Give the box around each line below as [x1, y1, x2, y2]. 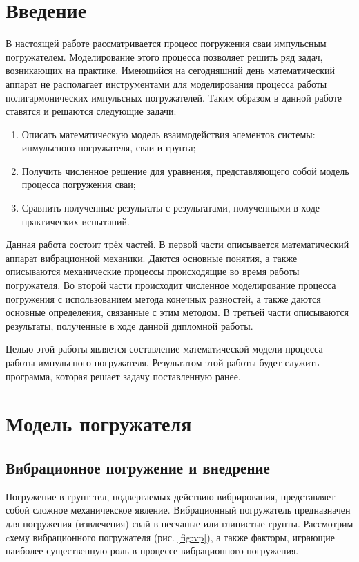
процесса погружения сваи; [21, 177, 136, 191]
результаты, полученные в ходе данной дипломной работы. [6, 318, 253, 332]
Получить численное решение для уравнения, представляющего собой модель [21, 163, 349, 178]
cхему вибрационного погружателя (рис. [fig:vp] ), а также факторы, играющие [6, 530, 335, 544]
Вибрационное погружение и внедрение [6, 456, 270, 478]
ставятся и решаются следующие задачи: [6, 104, 177, 118]
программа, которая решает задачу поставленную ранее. [6, 368, 241, 383]
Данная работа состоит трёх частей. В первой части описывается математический [6, 237, 349, 252]
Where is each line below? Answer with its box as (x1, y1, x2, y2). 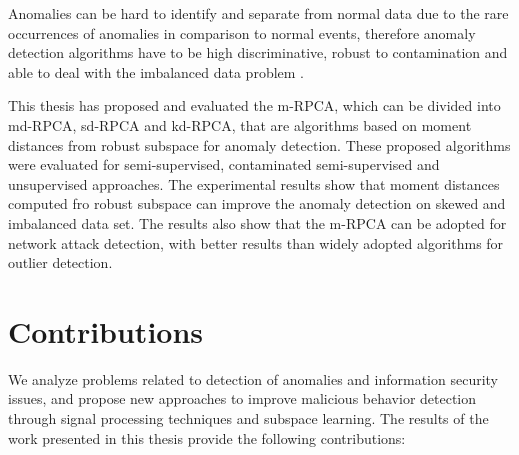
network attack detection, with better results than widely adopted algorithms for (8, 232, 504, 253)
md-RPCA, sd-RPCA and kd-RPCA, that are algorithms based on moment (8, 114, 472, 135)
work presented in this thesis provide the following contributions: (8, 427, 406, 448)
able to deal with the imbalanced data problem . (8, 61, 305, 82)
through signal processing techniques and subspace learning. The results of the (8, 408, 489, 429)
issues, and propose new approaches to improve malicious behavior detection (8, 388, 477, 409)
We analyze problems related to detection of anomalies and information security (8, 368, 498, 389)
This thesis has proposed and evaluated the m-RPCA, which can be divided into (8, 95, 501, 116)
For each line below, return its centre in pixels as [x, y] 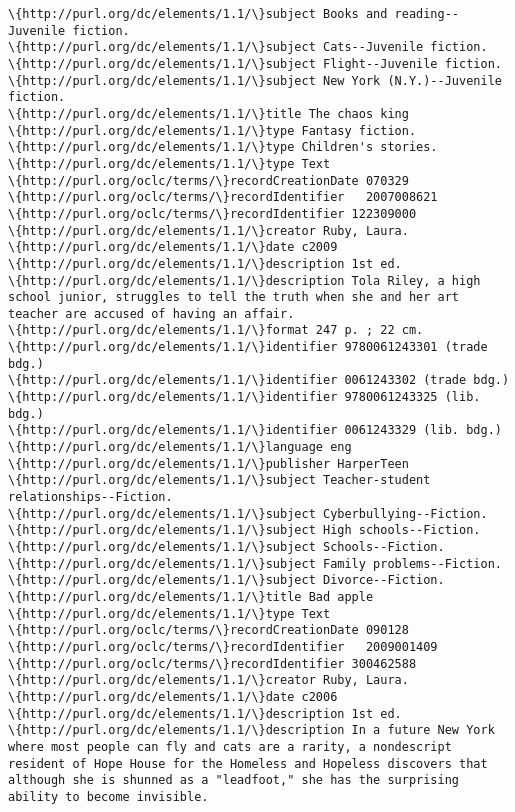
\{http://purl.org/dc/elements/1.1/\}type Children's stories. [223, 147]
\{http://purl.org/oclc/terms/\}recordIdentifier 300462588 [212, 663]
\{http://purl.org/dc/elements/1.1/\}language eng [180, 447]
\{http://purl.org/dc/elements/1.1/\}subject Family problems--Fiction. [255, 563]
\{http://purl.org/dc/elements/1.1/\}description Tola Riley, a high [244, 280]
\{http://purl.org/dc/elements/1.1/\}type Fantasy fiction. [212, 130]
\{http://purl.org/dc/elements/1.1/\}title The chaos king [208, 113]
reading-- [427, 14]
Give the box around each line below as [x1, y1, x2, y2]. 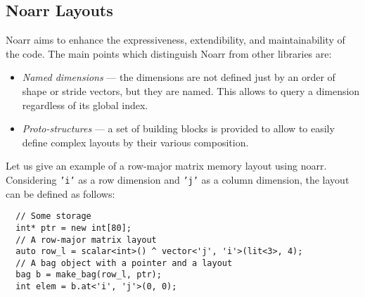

** Exercise **
Output, from the data above, the lines from the line with "through signal processing" to the line with "This thesis has" exactly as they stand, both ends included and nothing else.

** Solution **
through signal processing techniques and subspace learning. The results of the (8, 408, 489, 429)
issues, and propose new approaches to improve malicious behavior detection (8, 388, 477, 409)
We analyze problems related to detection of anomalies and information security (8, 368, 498, 389)
This thesis has proposed and evaluated the m-RPCA, which can be divided into (8, 95, 501, 116)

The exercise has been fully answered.